1. Athe and Niel

2.2K 235 21
                                    

Panggil dia Ath, atau Athe kalau tidak ingin diabaikan oleh si pemilik nama lengkap Athena Dewi Plato. Gadis berusia 16 tahun dengan tinggi 163 cm berkulit sepucat porselen itu paling tidak suka dipanggil dengan nama tengahnya yang lebih sederhana. Bagi Ath, panggilan "Dewi" itu terlalu "feminine" katanya. Sebab, berbanding terbalik dengan warna kulitnya yang memang memesona dan membuat iri para wanita, penampilan Ath sangat jauh dari kata feminine.

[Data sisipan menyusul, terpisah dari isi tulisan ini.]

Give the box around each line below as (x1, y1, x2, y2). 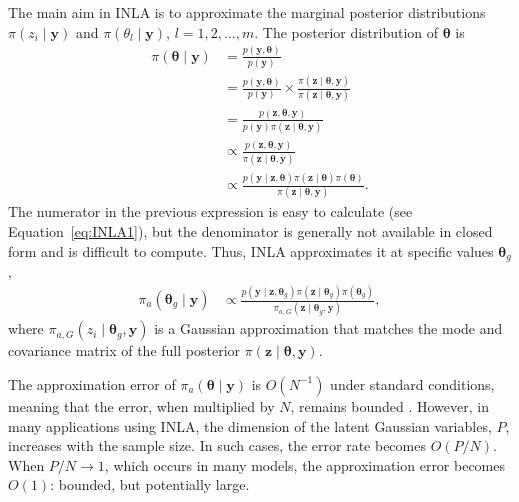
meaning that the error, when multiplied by (8, 395, 275, 416)
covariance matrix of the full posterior (8, 340, 241, 361)
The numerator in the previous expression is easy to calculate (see (8, 201, 413, 222)
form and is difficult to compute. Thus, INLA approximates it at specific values (8, 240, 494, 261)
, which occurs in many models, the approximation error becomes (104, 454, 506, 475)
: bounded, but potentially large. (50, 474, 250, 495)
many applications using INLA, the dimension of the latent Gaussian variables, (8, 415, 492, 436)
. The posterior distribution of (254, 21, 439, 42)

Rambut bob di atas bahu, topi atau bannie yang hampir tidak pernah lepas dari kepala, kaus dan hoddie kebesaran, sertas celana jins rombeng yang lebih mendominasi lemari pakaiannya. Bagi Ath itu adalah style-nya, tidak ada yang berhak merubahnya meski itu ayah sekali pun. Hanya satu pakaian wanita yang Ath miliki, dan satu-satunya yang dengan sangat terpaksa harus dia kenakan setidaknya lima hari dalam sepekan—seragam sekolah, yang kalau boleh tidak ingin dia kenakan lagi, khususnya pada bagian rok selutut yang sebenarnya jika bisa ingin sekali Ath tukar dengan celana panjang abu-abu yang biasanya dikenakan siswa laki-laki. Hal itu bahkan pernah Ath sampaikan pada sang ayah, yang tentu saja langsung ayah tolak mentah-mentah. Bagaimana pun ayah ingin Ath tetap terlihat seperti wanita, meski itu hanya terealisasi saat melihat penampilan Ath dengan seragam sekolahnya.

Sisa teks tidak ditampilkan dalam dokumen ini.